**Dataset items**
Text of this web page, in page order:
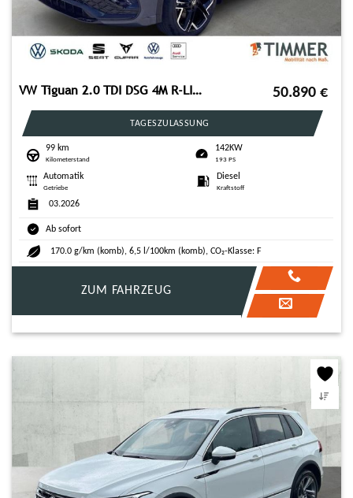
VW Tiguan 2.0 TDI DSG 4M R-LINE BLACK +AHK +PANO +S 50.890 €
TAGESZULASSUNG
99 km
Kilometerstand
142KW
193 PS
Automatik
Getriebe
Diesel
Kraftstoff
03.2026
Ab sofort
170.0 g/km (komb), 6,5 l/100km (komb), CO₂-Klasse: F
ZUM FAHRZEUG
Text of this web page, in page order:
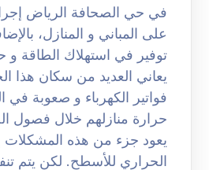
في حي الصحافة الرياض
على المباني و المنازل،
توفير في استهلاك الطاقة و
يعاني العديد من سكان هذا
فواتير الكهرباء و صعوبة
حرارة منازلهم خلال فصول
يعود جزء من هذه
الحراري للأسطح. لكن يتم
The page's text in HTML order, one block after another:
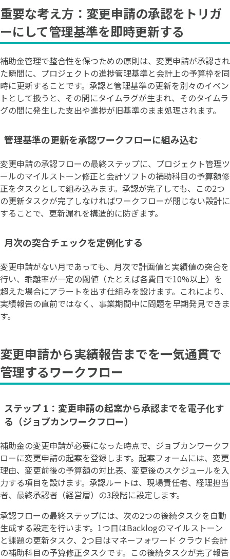
重要な考え方：変更申請の承認をトリガ
ーにして管理基準を即時更新する
補助金管理で整合性を保つための原則は、変更申請が承認され
た瞬間に、プロジェクトの進捗管理基準と会計上の予算枠を同
時に更新することです。承認と管理基準の更新を別々のイベン
トとして扱うと、その間にタイムラグが生まれ、そのタイムラ
グの間に発生した支出や進捗が旧基準のまま処理されます。
管理基準の更新を承認ワークフローに組み込む
変更申請の承認フローの最終ステップに、プロジェクト管理ツ
ールのマイルストーン修正と会計ソフトの補助科目の予算額修
正をタスクとして組み込みます。承認が完了しても、この2つ
の更新タスクが完了しなければワークフローが閉じない設計に
することで、更新漏れを構造的に防ぎます。
月次の突合チェックを定例化する
変更申請がない月であっても、月次で計画値と実績値の突合を
行い、乖離率が一定の閾値（たとえば各費目で10%以上）を
超えた場合にアラートを出す仕組みを設けます。これにより、
実績報告の直前ではなく、事業期間中に問題を早期発見できま
す。
変更申請から実績報告までを一気通貫で
管理するワークフロー
ステップ 1：変更申請の起案から承認までを電子化す
る（ジョブカンワークフロー）
補助金の変更申請が必要になった時点で、ジョブカンワークフ
ローに変更申請の起案を登録します。起案フォームには、変更
理由、変更前後の予算額の対比表、変更後のスケジュールを入
力する項目を設けます。承認ルートは、現場責任者、経理担当
者、最終承認者（経営層）の3段階に設定します。
承認フローの最終ステップには、次の2つの後続タスクを自動
生成する設定を行います。1つ目はBacklogのマイルストーン
と課題の更新タスク、2つ目はマネーフォワード クラウド会計
の補助科目の予算修正タスクです。この後続タスクが完了報告
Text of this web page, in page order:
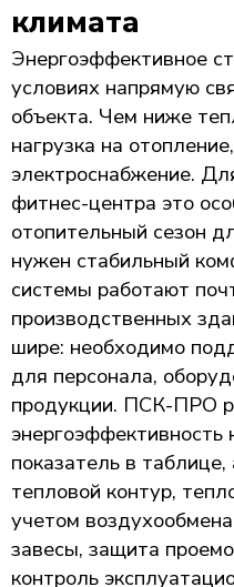
климата
Энергоэффективное
условиях напрямую
объекта. Чем ниже
нагрузка на
электроснабжение.
фитнес-центра это
отопительный сезон
нужен стабильный
системы работают
производственных
шире: необходимо
для персонала,
продукции. ПСК-ПРО
энергоэффективность
показатель в
тепловой контур,
учетом
завесы, защита
контроль
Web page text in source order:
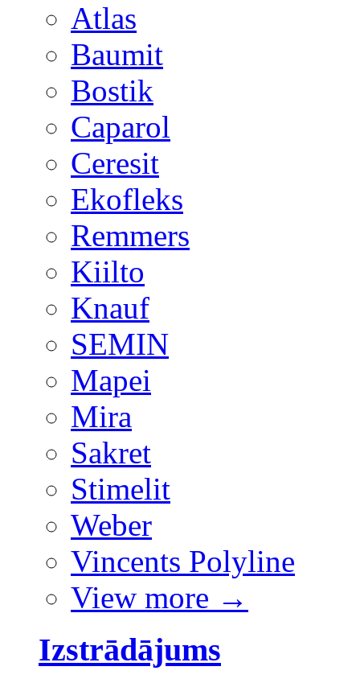
Atlas
Baumit
Bostik
Caparol
Ceresit
Ekofleks
Remmers
Kiilto
Knauf
SEMIN
Mapei
Mira
Sakret
Stimelit
Weber
Vincents Polyline
View more →
Izstrādājums
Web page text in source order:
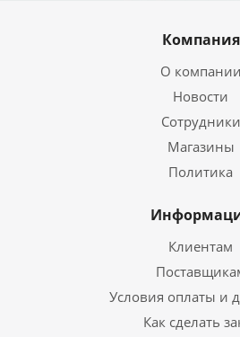
Компания
О компании
Новости
Сотрудники
Магазины
Политика
Клиентам
Условия оплаты и
Как сделать
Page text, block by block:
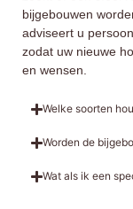
bijgebouwen
adviseert u
zodat uw nieuwe
en wensen.
Welke soorten
Worden de
Wat als ik een
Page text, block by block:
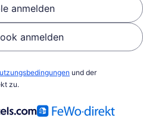
anmelden
anmelden
und der
zu.
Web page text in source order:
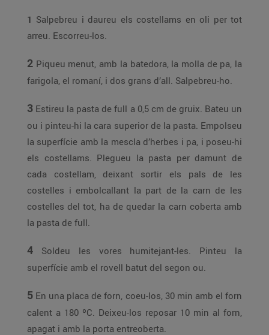
1 Salpebreu i daureu els costellams en oli per tot
arreu. Escorreu-los.
2 Piqueu menut, amb la batedora, la molla de pa, la
farigola, el romaní, i dos grans d’all. Salpebreu-ho.
3 Estireu la pasta de full a 0,5 cm de gruix. Bateu un
ou i pinteu-hi la cara superior de la pasta. Empolseu
la superfície amb la mescla d’herbes i pa, i poseu-hi
els costellams. Plegueu la pasta per damunt de
cada costellam, deixant sortir els pals de les
costelles i embolcallant la part de la carn de les
costelles del tot, ha de quedar la carn coberta amb
la pasta de full.
4 Soldeu les vores humitejant-les. Pinteu la
superfície amb el rovell batut del segon ou.
5 En una placa de forn, coeu-los, 30 min amb el forn
calent a 180 ºC. Deixeu-los reposar 10 min al forn,
apagat i amb la porta entreoberta.
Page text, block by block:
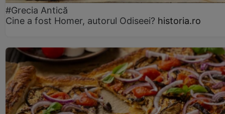
#Grecia Antică
Cine a fost Homer, autorul Odiseei? historia.ro
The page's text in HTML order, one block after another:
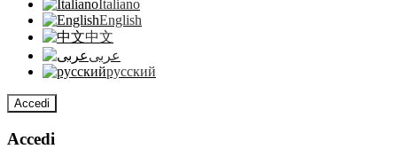
Italiano
English
中文
عربى
русский
Accedi
Accedi
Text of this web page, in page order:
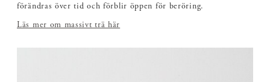
förändras över tid och förblir öppen för beröring.
Läs mer om massivt trä här
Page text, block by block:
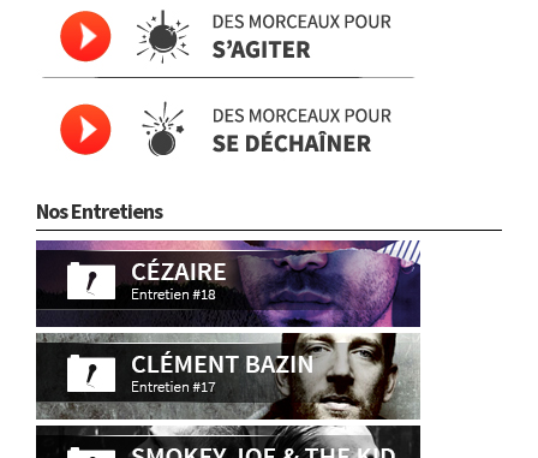
Nos Entretiens
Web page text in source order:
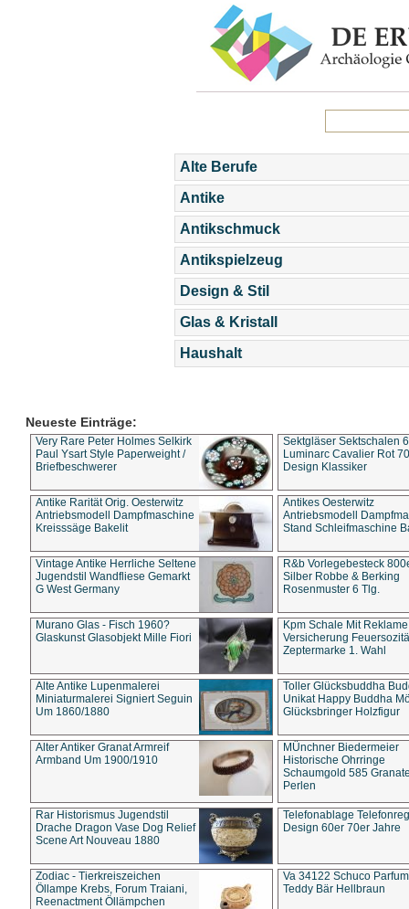
Alte Berufe
Antike
Antikschmuck
Antikspielzeug
Design & Stil
Glas & Kristall
Haushalt
Neueste Einträge:
Very Rare Peter Holmes Selkirk
Paul Ysart Style Paperweight /
Briefbeschwerer
Sektgläser Sektschalen
Luminarc Cavalier Rot
Design Klassiker
Antike Rarität Orig. Oesterwitz
Antriebsmodell Dampfmaschine
Kreisssäge Bakelit
Antikes Oesterwitz
Antriebsmodell
Stand Schleifmaschine
Vintage Antike Herrliche Seltene
Jugendstil Wandfliese Gemarkt
G West Germany
R&b Vorlegebesteck
Silber Robbe & Berking
Rosenmuster 6 Tlg.
Murano Glas - Fisch 1960?
Glaskunst Glasobjekt Mille Fiori
Kpm Schale Mit Reklame
Versicherung
Zeptermarke 1. Wahl
Alte Antike Lupenmalerei
Miniaturmalerei Signiert Seguin
Um 1860/1880
Toller Glücksbuddha
Unikat Happy Buddha
Glücksbringer Holzfigur
Alter Antiker Granat Armreif
Armband Um 1900/1910
MÜnchner Biedermeier
Historische Ohrringe
Schaumgold 585
Perlen
Rar Historismus Jugendstil
Drache Dragon Vase Dog Relief
Scene Art Nouveau 1880
Telefonablage
Design 60er 70er Jahre
Zodiac - Tierkreiszeichen
Öllampe Krebs, Forum Traiani,
Reenactment Öllämpchen
Va 34122 Schuco
Teddy Bär Hellbraun

**Exercise description**
Scan the entries above and return each line that holds "Salpebreu".

**Task output**
1 Salpebreu i daureu els costellams en oli per tot
farigola, el romaní, i dos grans d’all. Salpebreu-ho.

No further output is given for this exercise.